The Interior Ministry released a statement on May 31, saying that a Pride Parade, an outdoor event with the participation of LGBTQI people, cannot be held at planned places and in its present format, citing the risks that persons involved in the event may face. Tbilisi Pride, a non-governmental organization, which organizes the event, said that they would protect their fundamental right – freedom of assembly.

The Interior Ministry also noted that it offered the group alternative places of gathering, which “will be safer for the participants.” According to the Tbilisi Pride, the police offered to hold events indoors – at a stadium or in a nightclub.

Tbilisi Pride, uniting LGBTQ and human rights activists, plans to hold the Pride Week on June 18-23, involving various social, cultural and political events, including the Pride Parade.

Mariam Kvaratskhelia, who spoke for Tbilisi Pride at a news briefing convened in response to police statement on May 31, said that the Ministry restricts their freedom of assembly, the right to manifestation and the freedom of expression. “We will respond adequately [to this restriction of freedoms] and plan to apply to the Strasbourg court [the European Court for Human Rights (ECtHR) – ed],” she said.
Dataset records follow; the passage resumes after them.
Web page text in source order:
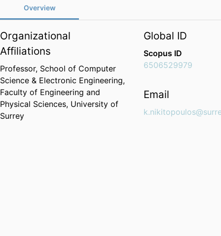
Overview
Organizational
Affiliations
Professor, School of Computer
Science & Electronic Engineering,
Faculty of Engineering and
Physical Sciences, University of
Surrey
Global ID
Scopus ID
6506529979
Email
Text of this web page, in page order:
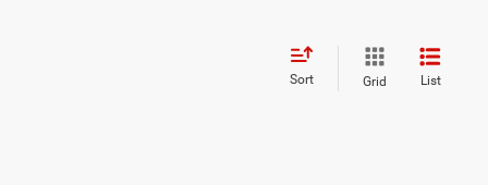
Sort Grid List
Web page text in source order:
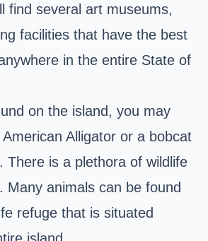
find several art museums,
facilities that have the best
in the entire State of
on the island, you may
Alligator or a bobcat
There is a plethora of wildlife
Many animals can be found
refuge that is situated
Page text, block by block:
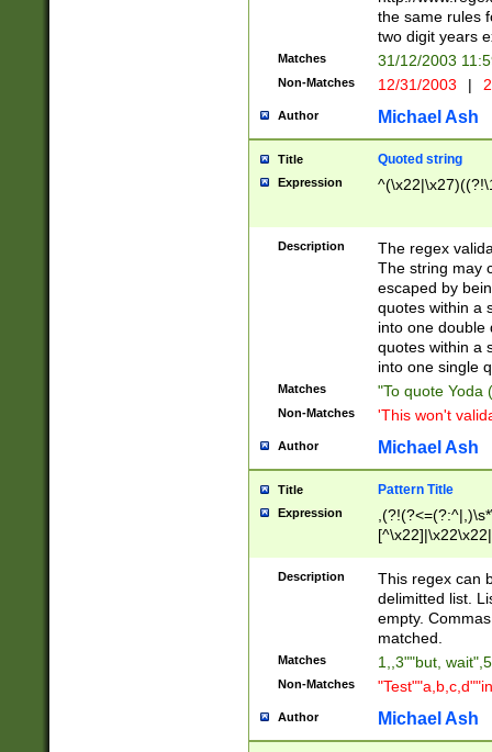
the same rules
two digit years
Matches 31/12/2003
Non-Matches 12/31/2003 |
Author Michael Ash
Title Quoted string
Expression
Description
The regex
The string may
escaped by
quotes within a
into one double
quotes within a
into one single
Matches "To quote Yoda
Non-Matches 'This won't
Author Michael Ash
Title Pattern Title
Expression
Description
This regex can
delimitted list.
empty.
matched.
Matches 1,,3""but,
Non-Matches
Author Michael Ash

Kvaratskhelia also noted that the representatives of Tbilisi Pride made several attempts to discuss alternative routes and formats of the event with the Ministry of the Interior, but “they said strictly that it was impossible to protect our constitutional right,” she added.
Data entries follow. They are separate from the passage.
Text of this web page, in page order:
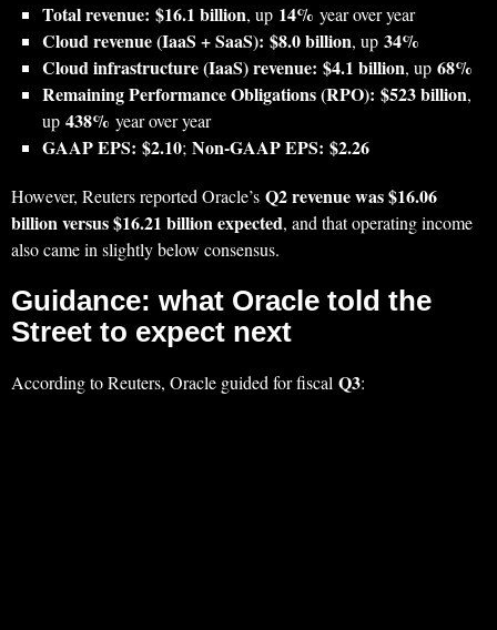
Total revenue: $16.1 billion, up 14% year over year
Cloud revenue (IaaS + SaaS): $8.0 billion, up 34%
Cloud infrastructure (IaaS) revenue: $4.1 billion, up 68%
Remaining Performance Obligations (RPO): $523 billion,
up 438% year over year
GAAP EPS: $2.10; Non-GAAP EPS: $2.26
However, Reuters reported Oracle’s Q2 revenue was $16.06
billion versus $16.21 billion expected, and that operating income
also came in slightly below consensus.
Guidance: what Oracle told the
Street to expect next
According to Reuters, Oracle guided for fiscal Q3:

Giorgi Tabagari, another organizer of the event, noted that they offered the Interior Ministry to hold the event in a closed space, such as stadium or a club instead of the Rustaveli Avenue, where manifestations and rallies are habitually held.

“We did our best to avoid what is frequently dubbed as “a provocation” by certain groups. We [avoided confrontation] on May 17 [The International Day agasinst Homophobia day, which was taken over by the conservative groups in Georgia as the “Family Purity” day] to avoid additional tensions in the public, but the government failed to reciprocate. That is regrettable,” he said.

The organization said that the work over the event continues and the planned activities have not been cancelled so far. “We will have communication with international organizations; we will try to communicate with the Interior Ministry. We will spare no efforts to be able to come out in the streets safely,” it said.